Where a record holds a picture, leave the picture out; otherwise repeat every record exactly.

#### Record extracts

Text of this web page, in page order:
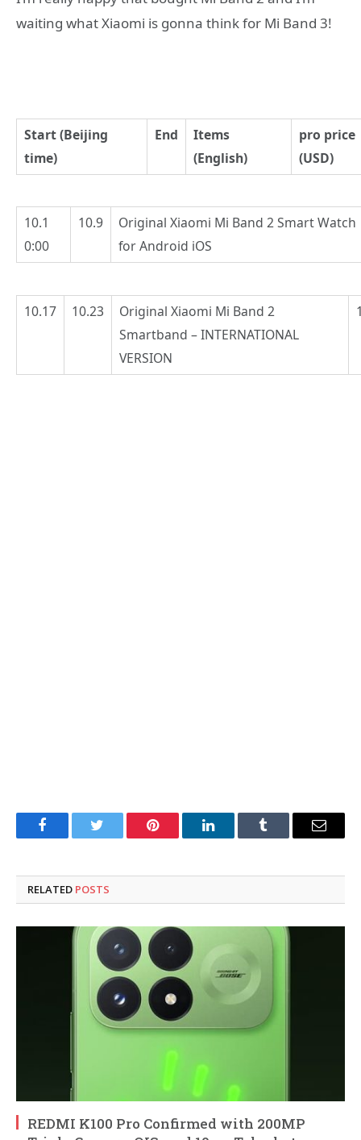
waiting what Xiaomi is gonna think for Mi Band 3!
Start (Beijing
time)
End
Items
(English)
pro price
(USD)
10.1
0:00
10.9
Original Xiaomi Mi Band 2 Smart Watch
for Android iOS
10.17 10.23
Original Xiaomi Mi Band 2
Smartband – INTERNATIONAL
VERSION
FacebookTwitter Pinterest LinkedInTumblr Email
RELATED POSTS
REDMI K100 Pro Confirmed with 200MP
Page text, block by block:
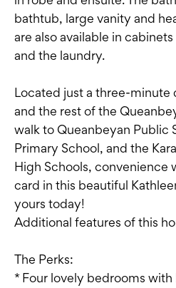
bathtub, large vanity and
are also available in
and the laundry.
Located just a three-minute
and the rest of the
walk to Queanbeyan Public
Primary School, and the
High Schools, convenience
card in this beautiful
yours today!
Additional features of this
The Perks:
* Four lovely bedrooms
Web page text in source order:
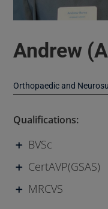
Andrew
Orthopaedic and
Qualifications:
BVSc
CertAVP(GSAS)
MRCVS
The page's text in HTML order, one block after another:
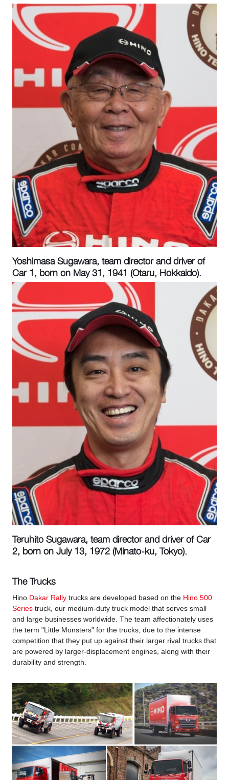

########

▸ Solution below:
Text of this web page, in page order:
waiting what Xiaomi is gonna think for Mi Band 3!
Start (Beijing
time)
End
Items
(English)
pro price
(USD)
10.1
0:00
10.9
Original Xiaomi Mi Band 2 Smart Watch
for Android iOS
10.17 10.23
Original Xiaomi Mi Band 2
Smartband – INTERNATIONAL
VERSION
FacebookTwitter Pinterest LinkedInTumblr Email
RELATED POSTS
REDMI K100 Pro Confirmed with 200MP
Page text, block by block:
bathtub, large vanity and
are also available in
and the laundry.
Located just a three-minute
and the rest of the
walk to Queanbeyan Public
Primary School, and the
High Schools, convenience
card in this beautiful
yours today!
Additional features of this
The Perks:
* Four lovely bedrooms
Web page text in source order:
Andrew
Orthopaedic and
Qualifications:
BVSc
CertAVP(GSAS)
MRCVS
The page's text in HTML order, one block after another:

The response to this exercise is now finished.